§ **TASK INPUTS**:
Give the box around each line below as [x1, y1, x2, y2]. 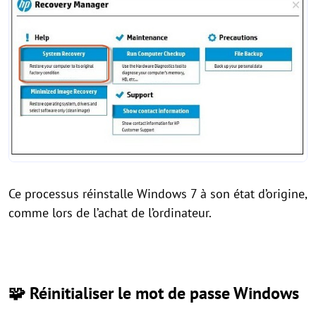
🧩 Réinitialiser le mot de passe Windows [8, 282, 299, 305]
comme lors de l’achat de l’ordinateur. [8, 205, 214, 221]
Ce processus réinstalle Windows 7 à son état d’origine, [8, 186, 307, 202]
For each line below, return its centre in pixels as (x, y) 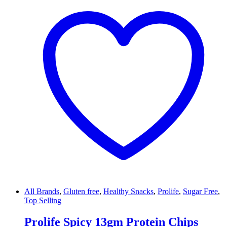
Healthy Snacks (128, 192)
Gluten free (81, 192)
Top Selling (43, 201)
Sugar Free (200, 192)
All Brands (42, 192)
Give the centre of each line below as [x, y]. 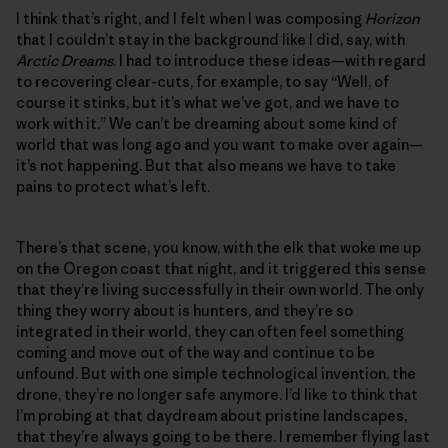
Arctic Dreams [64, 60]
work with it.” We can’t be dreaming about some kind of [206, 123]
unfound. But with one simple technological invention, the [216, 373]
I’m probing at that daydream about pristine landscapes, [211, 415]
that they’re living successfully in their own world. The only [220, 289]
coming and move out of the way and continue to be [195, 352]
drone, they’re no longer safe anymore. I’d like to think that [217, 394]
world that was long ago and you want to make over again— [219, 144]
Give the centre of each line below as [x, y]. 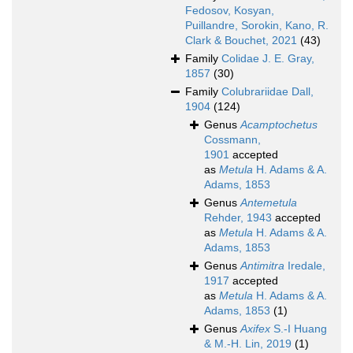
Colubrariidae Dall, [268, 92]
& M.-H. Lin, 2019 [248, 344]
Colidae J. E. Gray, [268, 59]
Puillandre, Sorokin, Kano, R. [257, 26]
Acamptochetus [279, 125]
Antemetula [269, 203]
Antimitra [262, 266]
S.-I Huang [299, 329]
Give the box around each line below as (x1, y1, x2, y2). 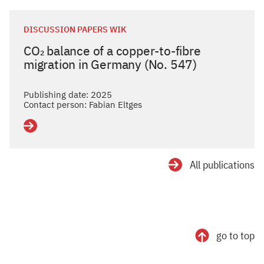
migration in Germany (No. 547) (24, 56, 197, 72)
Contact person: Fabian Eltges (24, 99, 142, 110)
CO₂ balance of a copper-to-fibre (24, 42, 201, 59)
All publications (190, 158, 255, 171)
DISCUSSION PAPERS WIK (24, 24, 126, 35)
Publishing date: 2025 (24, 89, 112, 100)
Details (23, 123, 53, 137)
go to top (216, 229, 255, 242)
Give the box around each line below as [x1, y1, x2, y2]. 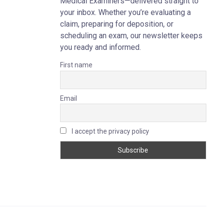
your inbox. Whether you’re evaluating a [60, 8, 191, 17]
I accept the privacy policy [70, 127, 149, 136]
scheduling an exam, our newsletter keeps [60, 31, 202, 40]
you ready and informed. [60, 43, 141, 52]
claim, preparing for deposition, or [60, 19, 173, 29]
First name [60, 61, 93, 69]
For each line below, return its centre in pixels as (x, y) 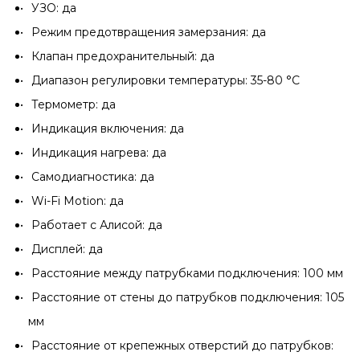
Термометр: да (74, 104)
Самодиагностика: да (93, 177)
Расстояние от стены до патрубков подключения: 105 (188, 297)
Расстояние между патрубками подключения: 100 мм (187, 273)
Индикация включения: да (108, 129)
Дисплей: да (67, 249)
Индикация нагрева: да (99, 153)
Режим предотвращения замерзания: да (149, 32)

§ **GOAL OF THE EXERCISE**: For the string "world", show each line of the entries above where it occurs.

§ **ANSWER**:
that they’re living successfully in their own world. The only [220, 289]
world that was long ago and you want to make over again— [219, 144]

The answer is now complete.